Ed Nelson had demonstrated in his book Radically Elementary Probability Theory that a good part of probability can be made clear to freshmen without appealing to measure theory by using the Mises frequency approach. There are other gains for various courses. But above all nonstandard analysis allows students to understand better the triumphs and tragedies along the path of mathematics. Our ancestors Wallis, Gregory, Barrow, Newton, Leibniz, Euler, Cauchy, and many others were geniuses and to try and understand their ways of thinking is much better than to arrogantly accuse the great masters of being second rate thinkers in any style similar to that of Kline, for instance: "The net effect of the century’s efforts to rigorize the calculus, particularly those of giants such as Euler and Lagrange, was to confound and mislead their contemporaries and successors. They were, on the whole, so blatantly wrong that one could despair of mathematicians’ ever clarifying the logic involved." We learn math to fit life, and infinitesimals are part of the life of humankind.

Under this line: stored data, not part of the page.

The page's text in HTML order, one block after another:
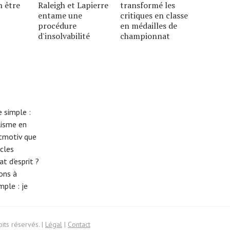
être
Raleigh et Lapierre
entame une
procédure
d'insolvabilité
transformé les
critiques en classe
en médailles de
championnat
simple :
en
que
d'esprit ?
à
: je
réservés. | Légal | Contact
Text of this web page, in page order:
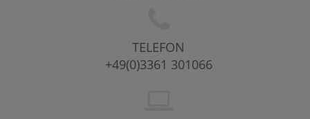
TELEFON
+49(0)3361 301066
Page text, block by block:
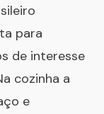
para
de interesse
cozinha a
e
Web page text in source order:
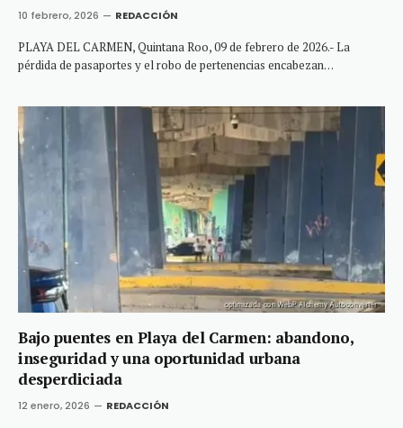
10 febrero, 2026 REDACCIÓN
PLAYA DEL CARMEN, Quintana Roo, 09 de febrero de 2026.- La
pérdida de pasaportes y el robo de pertenencias encabezan…
Bajo puentes en Playa del Carmen: abandono,
inseguridad y una oportunidad urbana
desperdiciada
12 enero, 2026 REDACCIÓN
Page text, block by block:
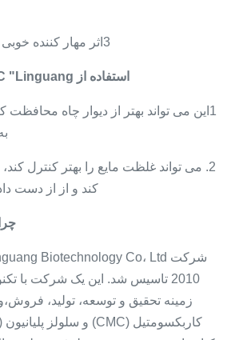
3اثر مهار کننده خوبی در رطوبت شیل دارد.
استفاده از PAC "Linguang" در مایع سیمان:
1این می تواند بهتر از دیوار چاه محافظت
2. می تواند غلظت مایع را بهتر کنترل
کند و از از دست
2010 تاسیس شد. این یک شرکت با
زمینه تحقیق و توسعه، تولید،
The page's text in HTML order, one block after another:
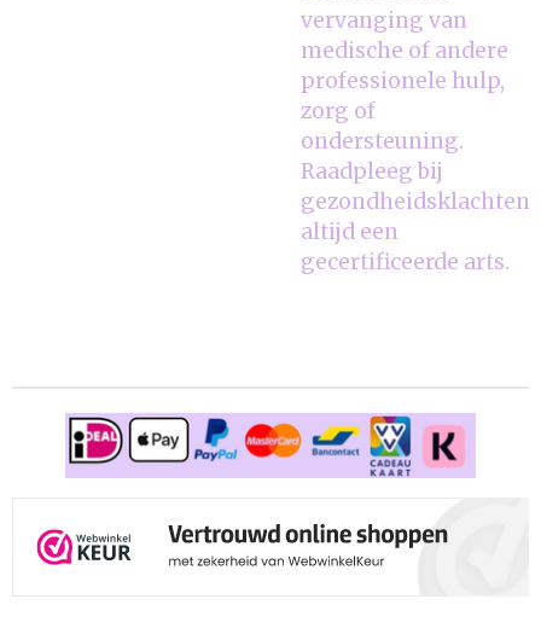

One useful concept is the Leibnizian distinction between assignable and inassignable number (according to historian Eberhard Knobloch, the distinction originates with Cusanus; Galileo's distinction between quanta and non-quanta is also traceable to Cusanus). In Robinson's framework this is implemented in terms of a distinction between a standard and a nonstandard number. Thus, ordinary real numbers are standard, whereas infinitesimals and infinite numbers are nonstandard. The sum $\pi+\epsilon$ where $\epsilon$ is infinitesimal is also nonstandard. The two domains are related by the standard part function, also known as the shadow. This is defined for any finite hyperreal. The standard part rounds off each finite hyperreal to its nearest real number.
To illustrate how this is useful in calculus, note that the derivative of $y=f(x)$ can be computed as the shadow of $\frac{\Delta y}{\Delta x}$ where $\Delta x$ is an infinitesimal $x$-increment and $\Delta y$ the corresponding change in $y$.
Short opinion answer.
I think the fact that the use of infinitesimals can be made rigorous is the most important contribution of nonstandard analysis at the elementary calculus level. That should free students and instructors to work confidently with the intuition infinitesimals provide. I don't think it's useful or necessary to work with formal nonstandard analysis, any more than it's necessary to provide a definition of the reals sufficient to work rigorously with ordinary analysis.